Boosting Reservoir Computing with Brain-inspired Adaptive Dynamics
Journal:
arXiv
Published Date:
Apr 16, 2025
Abstract
Reservoir computers (RCs) provide a computationally efficient alternative to
deep learning while also offering a framework for incorporating brain-inspired
computational principles. By using an internal neural network with random,
fixed connections$-$the 'reservoir'$-$and training only the output weights, RCs
simplify the training process but remain sensitive to the choice of
hyperparameters that govern activation functions and network architecture.

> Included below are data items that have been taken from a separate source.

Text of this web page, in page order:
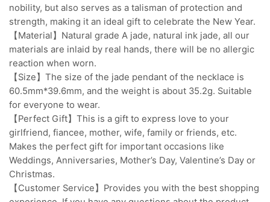
nobility, but also serves as a talisman of protection and
strength, making it an ideal gift to celebrate the New Year.
【Material】Natural grade A jade, natural ink jade, all our
materials are inlaid by real hands, there will be no allergic
reaction when worn.
【Size】The size of the jade pendant of the necklace is
60.5mm*39.6mm, and the weight is about 35.2g. Suitable
for everyone to wear.
【Perfect Gift】This is a gift to express love to your
girlfriend, fiancee, mother, wife, family or friends, etc.
Makes the perfect gift for important occasions like
Weddings, Anniversaries, Mother’s Day, Valentine’s Day or
Christmas.
【Customer Service】Provides you with the best shopping
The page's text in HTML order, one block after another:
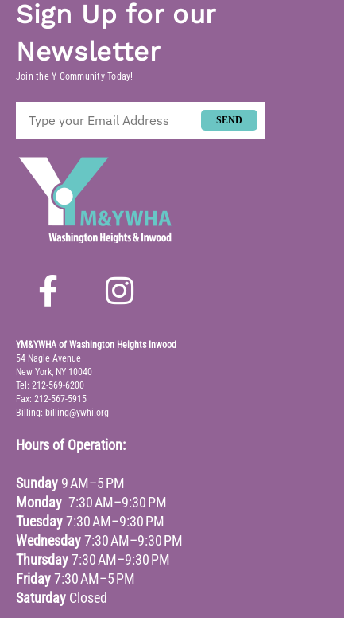
Sign Up for our
Newsletter
Join the Y Community Today!
SEND
YM&YWHA of Washington Heights Inwood
54 Nagle Avenue
New York, NY 10040
Tel: 212-569-6200
Fax: 212-567-5915
Billing: billing@ywhi.org
Hours of Operation:
Sunday 9 AM–5 PM
Monday 7:30 AM–9:30 PM
Tuesday7:30 AM–9:30 PM
Wednesday7:30 AM–9:30 PM
Thursday7:30 AM–9:30 PM
Friday7:30 AM–5 PM
Saturday Closed
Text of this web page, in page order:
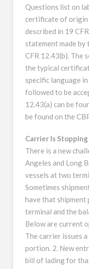
Questions list on
certificate of origin
described in 19
statement made by
CFR 12.43(b). The
the typical
specific language
followed to be
12.43(a) can be
be found on the
Carrier Is
There is a new
Angeles and Long
vessels at two
Sometimes
have that shipment
terminal and the
Below are current
The carrier issues
portion. 2. New
bill of lading for
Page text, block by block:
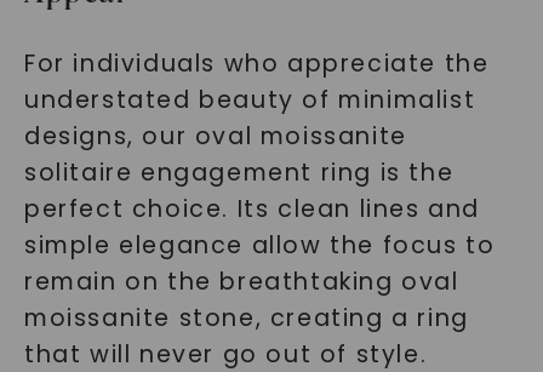
For individuals who appreciate the
understated beauty of minimalist
designs, our oval moissanite
solitaire engagement ring is the
perfect choice. Its clean lines and
simple elegance allow the focus to
remain on the breathtaking oval
moissanite stone, creating a ring
that will never go out of style.
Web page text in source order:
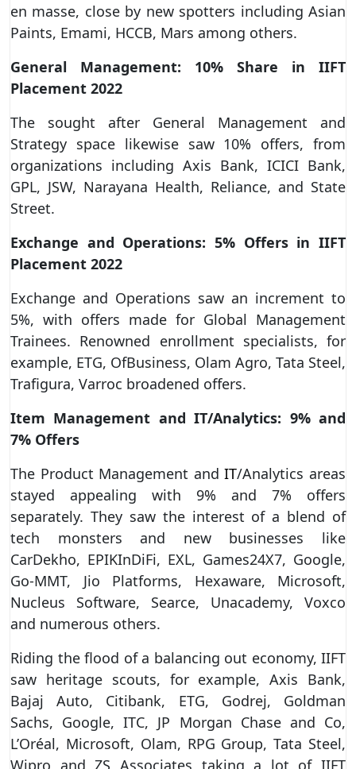
en masse, close by new spotters including Asian
Paints, Emami, HCCB, Mars among others.
General Management: 10% Share in IIFT
Placement 2022
The sought after General Management and
Strategy space likewise saw 10% offers, from
organizations including Axis Bank, ICICI Bank,
GPL, JSW, Narayana Health, Reliance, and State
Street.
Exchange and Operations: 5% Offers in IIFT
Placement 2022
Exchange and Operations saw an increment to
5%, with offers made for Global Management
Trainees. Renowned enrollment specialists, for
example, ETG, OfBusiness, Olam Agro, Tata Steel,
Trafigura, Varroc broadened offers.
Item Management and IT/Analytics: 9% and
7% Offers
The Product Management and IT/Analytics areas
stayed appealing with 9% and 7% offers
separately. They saw the interest of a blend of
tech monsters and new businesses like
CarDekho, EPIKInDiFi, EXL, Games24X7, Google,
Go-MMT, Jio Platforms, Hexaware, Microsoft,
Nucleus Software, Searce, Unacademy, Voxco
and numerous others.
Riding the flood of a balancing out economy, IIFT
saw heritage scouts, for example, Axis Bank,
Bajaj Auto, Citibank, ETG, Godrej, Goldman
Sachs, Google, ITC, JP Morgan Chase and Co,
L’Oréal, Microsoft, Olam, RPG Group, Tata Steel,
Wipro and ZS Associates taking a lot of IIFT
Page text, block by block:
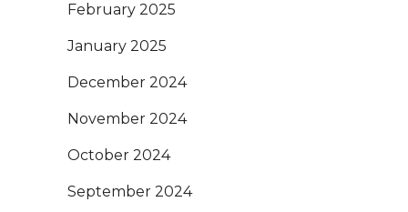
February 2025
January 2025
December 2024
November 2024
October 2024
September 2024
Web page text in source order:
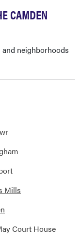
CAMDEN
neighborhoods
Mills
Court House
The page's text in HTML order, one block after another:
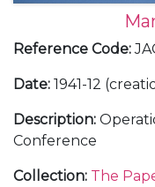
Reference Code:
Date: 1941-12
Description:
Conference
Collection: The
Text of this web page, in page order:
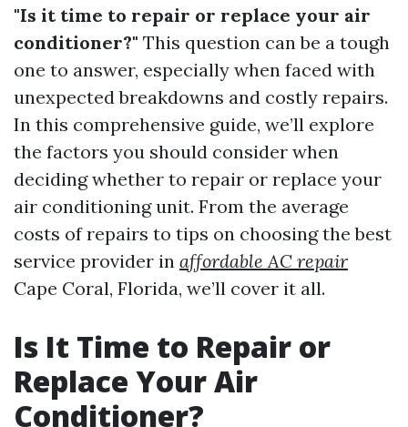
"Is it time to repair or replace your air
conditioner?" This question can be a tough
one to answer, especially when faced with
unexpected breakdowns and costly repairs.
In this comprehensive guide, we’ll explore
the factors you should consider when
deciding whether to repair or replace your
air conditioning unit. From the average
costs of repairs to tips on choosing the best
service provider in affordable AC repair
Cape Coral, Florida, we’ll cover it all.
Is It Time to Repair or
Replace Your Air
Conditioner?
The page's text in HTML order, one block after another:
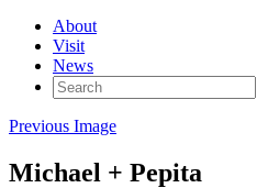
About
Visit
News
Search
for:
Previous Image
Michael + Pepita
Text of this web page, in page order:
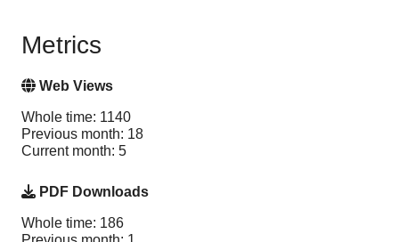
Metrics
Web Views
Whole time: 1140
Previous month: 18
Current month: 5
PDF Downloads
Whole time: 186
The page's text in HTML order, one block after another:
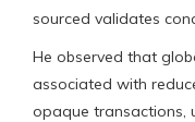
sourced validates
He observed that
associated with
opaque transactions,
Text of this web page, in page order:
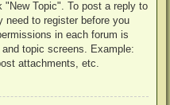
Topic". To post a reply to
to register before you
in each forum is
topic screens. Example:
attachments, etc.
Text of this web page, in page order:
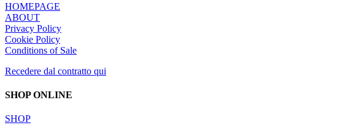
HOMEPAGE
ABOUT
Privacy Policy
Cookie Policy
Conditions of Sale
Recedere dal contratto qui
SHOP ONLINE
SHOP
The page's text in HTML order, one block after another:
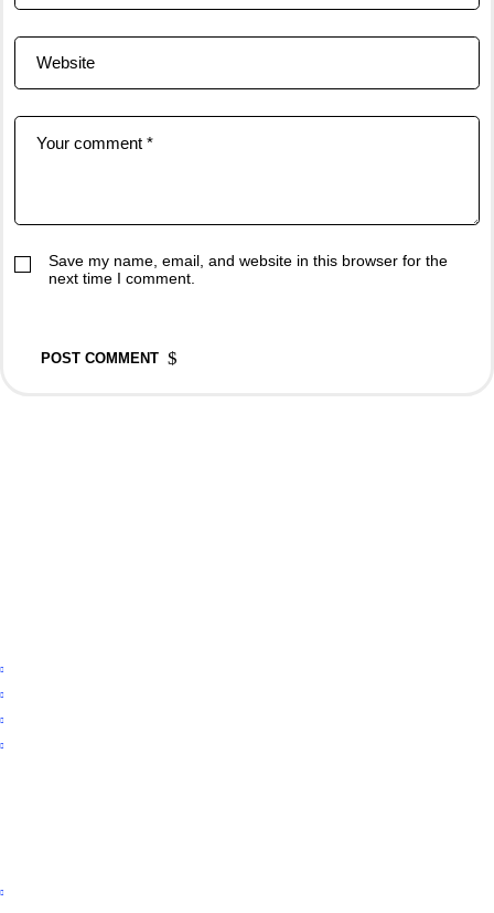
Save my name, email, and website in this browser for the
next time I comment.
POST COMMENT
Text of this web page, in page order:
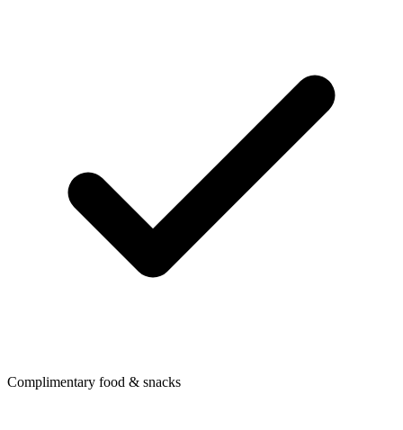
Complimentary food & snacks

Moreover, typical RC implementations overlook a critical aspect of neuronal
dynamics: the balance between excitatory and inhibitory (E-I) signals, which is
essential for robust brain function. We show that RCs characteristically
perform best in balanced or slightly over-inhibited regimes, outperforming
excitation-dominated ones. To reduce the need for precise hyperparameter
tuning, we introduce a self-adapting mechanism that locally adjusts E/I balance
to achieve target neuronal firing rates, improving performance by up to 130% in
tasks like memory capacity and time series prediction compared with globally
tuned RCs. Incorporating brain-inspired heterogeneity in target neuronal firing
rates further reduces the need for fine-tuning hyperparameters and enables RCs
to excel across linear and non-linear tasks. These results support a shift from
static optimization to dynamic adaptation in reservoir design, demonstrating
how brain-inspired mechanisms improve RC performance and robustness while
deepening our understanding of neural computation.